Two reports published over the past week should make the scale of the problem absolutely clear. The Bank of England’s ‘statistical release’ for January shows the extent to which personal debt has risen over the past year (and especially the past few months).
Chart 9 clearly shows how personal debt has risen considerably since 2013, with a sharp increase over the past 3 months as the global economy has stuttered. The rise in consumer credit in January was the fastest in over a decade . This explains how, for example, retail sales have continued to rise while wages stagnate – unsustainable use of credit cards and loans.
Chart 7 shows how over the same period debt on house buying and re-mortgaging of existing properties has increased – rising house prices combined with flat lining wages inevitably drives increased personal debt. The fact that mortgage approvals are also at a two-year high at a time of stagnant wages suggests a bubble in the housing market.
Looking at bank credit from a more long-term view, the FT graph is revealing of the trend in increased credit since the crash as banks have returned to the same behaviour that had created the massive credit boom in the 2000’s prior to financial meltdown.
The picture in Scotland is no less ugly. A report by the Scotland Institute last week found that median household debt had increased by a whopping 65 per cent since 2008. While personal debt in Scotland is still one of the lowest in the UK , lower house prices means it is more likely increasing debt is being spent to cover everyday living costs.
The Scotland Institute’s table 3 is revealing of how nearly a decade of wage repression is making those near the bottom of the income bracket look elsewhere to maintain their income.
Look at the third lowest income decile in particular: the percentage of their income that comes from wages has more than halved from over 50% to just over 20%. At the same time, their reliance on social security has nearly doubled, rising from 36% to 66%. Far from the Tories claims to have introduced policies that reduce people’s need for welfare support, their wage squeeze has actually increased the working poor’s need for financial support from the state to keep their head above water.
Of course the social security support does not make up entirely for the wage drop, and as table 4 shows basic living costs have risen over the same period.
While food costs have generally risen by about a quarter, look at fuel costs: for the poorest half of Scots it has approximately doubled in the space of five years. The past few years of exceptionally low oil prices has only brought very slight respite. The table mixes up rents and mortgages with other living costs but we know that rent prices in the private sector have continued to surge after the recession to all-time highs in Scotland.
There is, therefore, a mismatch – falling incomes and growing living costs means something has to give, and so far that something is unsustainable levels of personal borrowing.
Banks know that with wages in historic decline, the ability for people to pay back these debts is reducing not increasing, but in many ways that is how they like it – if wages grew and inflation grew it would eat into how much interest banks would get on debt repayments, which is one of their most important sources of profit.
American economist Michael Hudson calls this process “debt deflation”, and says it has been the specific strategy of the American and US Governments post-crash to hold down wages while boosting asset prices through quantitative easing in order to improve the balance sheets of the banks at the expense of the majority.
“Banks gain by making labour pay more interest, fees and penalties on mortgages, and for student loans, credit cards and auto loans.

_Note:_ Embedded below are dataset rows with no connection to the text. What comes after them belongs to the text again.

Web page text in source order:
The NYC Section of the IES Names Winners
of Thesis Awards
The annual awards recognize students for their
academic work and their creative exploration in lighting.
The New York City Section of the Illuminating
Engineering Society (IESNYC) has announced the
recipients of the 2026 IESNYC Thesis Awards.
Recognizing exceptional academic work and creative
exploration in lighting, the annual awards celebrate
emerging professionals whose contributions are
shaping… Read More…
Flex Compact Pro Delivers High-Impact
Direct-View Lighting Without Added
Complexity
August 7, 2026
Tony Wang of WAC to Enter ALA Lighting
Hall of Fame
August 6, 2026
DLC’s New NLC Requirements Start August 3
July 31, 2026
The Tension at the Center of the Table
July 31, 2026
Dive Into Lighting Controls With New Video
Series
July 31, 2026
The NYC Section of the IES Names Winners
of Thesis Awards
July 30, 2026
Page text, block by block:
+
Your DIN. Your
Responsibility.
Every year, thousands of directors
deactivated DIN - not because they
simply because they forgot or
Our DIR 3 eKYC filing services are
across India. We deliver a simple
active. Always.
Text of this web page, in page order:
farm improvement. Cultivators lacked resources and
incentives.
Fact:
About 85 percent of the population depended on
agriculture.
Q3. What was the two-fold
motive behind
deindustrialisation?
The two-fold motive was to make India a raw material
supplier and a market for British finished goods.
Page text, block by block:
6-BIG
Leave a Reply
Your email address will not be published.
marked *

That’s the postindustrial financial mode of exploiting labour and the overall economy.” Michael Hudson
Referring to the US Federal Reserve, he states: “There are two sets of prices: asset prices and commodity prices and wages. By “price stability” the Fed means keeping wages and commodity prices down. Calling depressed wage levels “price stability” diverts attention from the phenomenon of debt deflation – and also from the asset-price inflation that has increased the advantages of the One Percent over the 99 Percent.”

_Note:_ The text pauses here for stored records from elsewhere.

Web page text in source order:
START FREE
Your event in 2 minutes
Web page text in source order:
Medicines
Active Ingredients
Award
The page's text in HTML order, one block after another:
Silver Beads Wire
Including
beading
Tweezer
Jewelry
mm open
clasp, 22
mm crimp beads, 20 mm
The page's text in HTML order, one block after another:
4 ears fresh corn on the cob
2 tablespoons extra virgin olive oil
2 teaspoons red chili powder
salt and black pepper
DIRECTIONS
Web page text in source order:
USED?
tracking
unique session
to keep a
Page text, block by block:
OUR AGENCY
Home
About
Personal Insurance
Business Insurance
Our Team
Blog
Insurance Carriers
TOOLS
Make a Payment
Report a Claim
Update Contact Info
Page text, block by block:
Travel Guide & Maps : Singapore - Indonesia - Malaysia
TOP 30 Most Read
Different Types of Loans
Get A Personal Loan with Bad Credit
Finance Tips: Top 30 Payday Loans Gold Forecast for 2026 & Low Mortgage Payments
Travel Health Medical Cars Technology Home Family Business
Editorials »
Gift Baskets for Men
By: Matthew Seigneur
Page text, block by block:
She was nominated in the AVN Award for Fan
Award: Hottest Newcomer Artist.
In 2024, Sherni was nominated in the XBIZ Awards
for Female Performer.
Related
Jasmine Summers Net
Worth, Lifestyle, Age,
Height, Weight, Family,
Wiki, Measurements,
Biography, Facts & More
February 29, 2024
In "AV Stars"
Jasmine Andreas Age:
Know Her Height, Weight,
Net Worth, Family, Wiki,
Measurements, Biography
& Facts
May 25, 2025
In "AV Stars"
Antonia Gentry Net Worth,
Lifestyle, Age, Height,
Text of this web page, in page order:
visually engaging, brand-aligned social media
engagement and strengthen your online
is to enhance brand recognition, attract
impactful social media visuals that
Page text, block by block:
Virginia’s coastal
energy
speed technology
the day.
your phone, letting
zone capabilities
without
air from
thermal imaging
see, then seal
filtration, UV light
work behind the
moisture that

He continues: “Wall Street isn’t so interested in exploiting wage labour by hiring it to produce goods for sale, as was the case under industrial capitalism in its heyday. It makes its gains by riding the wave of asset inflation. Banks also gain by making labour pay more interest, fees and penalties on mortgages, and for student loans, credit cards and auto loans. That’s the postindustrial financial mode of exploiting labour and the overall economy. The Fed’s QE program increases the price at which stocks, bonds and real estate exchange for labour, and also promotes debt leverage throughout the economy.”
The exact same can be said for the City of London – the percentage of their loans that go to productive economic development is tiny (as the New Economics Foundation’s graph below shows); they extract wealth from the productive parts of the economy through indebtedness. The Bank of England’s quantitative easing programme simply boosted banks stock market value and re-inflated asset prices, which has been why the post-crash era has seen one of the greatest transfers of wealth in human history from poor to rich. Osborne and BoE chief Mark Carney preach ‘getting the debt down’, but they are actively promoting the increase of household indebtedness to boost bank profits.

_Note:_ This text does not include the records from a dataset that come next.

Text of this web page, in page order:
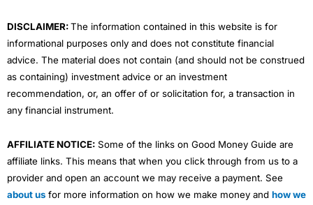
DISCLAIMER:The information contained in this website is for
informational purposes only and does not constitute financial
advice. The material does not contain (and should not be construed
as containing) investment advice or an investment
recommendation, or, an offer of or solicitation for, a transaction in
any financial instrument.
AFFILIATE NOTICE: Some of the links on Good Money Guide are
affiliate links. This means that when you click through from us to a
provider and open an account we may receive a payment. See
about us for more information on how we make money and how we
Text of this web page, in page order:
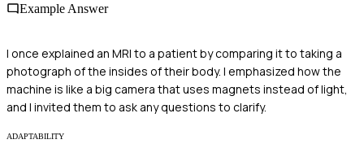
Example Answer
I once explained an MRI to a patient by comparing it to taking a
photograph of the insides of their body. I emphasized how the
machine is like a big camera that uses magnets instead of light,
and I invited them to ask any questions to clarify.
ADAPTABILITY
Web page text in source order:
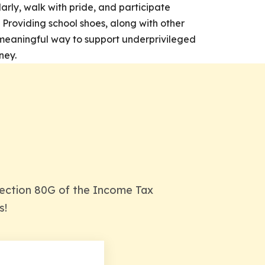
walk with pride, and participate
school shoes, along with other
way to support underprivileged
80G of the Income Tax
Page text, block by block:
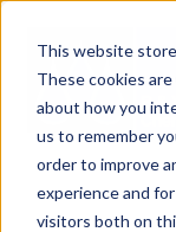
This website
These cookies
about how you
us to remember
order to improve
experience and
visitors both on
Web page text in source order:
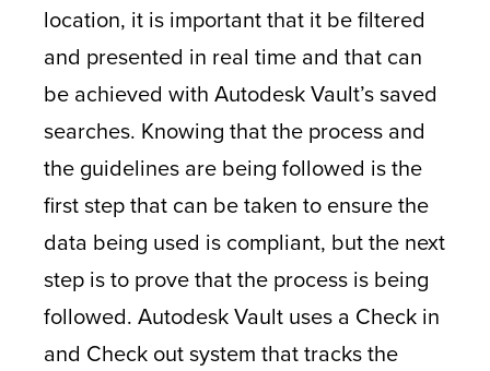
location, it is important that it be filtered
and presented in real time and that can
be achieved with Autodesk Vault’s saved
searches. Knowing that the process and
the guidelines are being followed is the
first step that can be taken to ensure the
data being used is compliant, but the next
step is to prove that the process is being
followed. Autodesk Vault uses a Check in
and Check out system that tracks the
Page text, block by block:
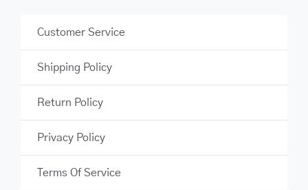
Customer Service
Shipping Policy
Return Policy
Privacy Policy
Terms Of Service
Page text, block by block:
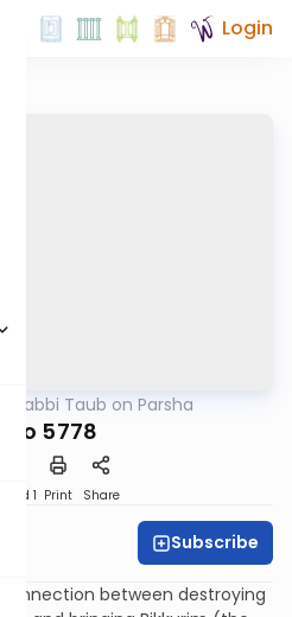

If you don’t believe me that banks are parasites on the productive economy, how about reading the Bank for International Settlements, an international company owned by Central Banks and known in financial circles as ‘the bank for Central Banks’. In a recent paper on the relationship between the financial sector and real economic growth, they found that “manufacturing sectors that are either R&D-intensive or dependent on external finance suffer disproportionate reductions in productivity growth when finance booms.”
They continue: “…By draining resources from the real economy, financial sector growth becomes a drag on real growth.”
The paper concludes with this statistic that should shock us all: “…a highly R&D-intensive industry located in a country with a rapidly growing financial system will experience productivity growth of something like 2 percentage points per year less than an industry that is not very R&D-intensive located in a country with a slow-growing financial system.”
“By draining resources from the real economy, financial sector growth becomes a drag on real growth.” Bank for International Settlements
In essence, the Bank for International Settlements is saying that banks are a parasite sucking the blood out of the real economy.
And here’s the problem: Britain is unusual for having one of the most bloated and concentrated sector of big banks on the planet, and we have a Tory party in power that receives more than half of its funding from that self-same financial sector.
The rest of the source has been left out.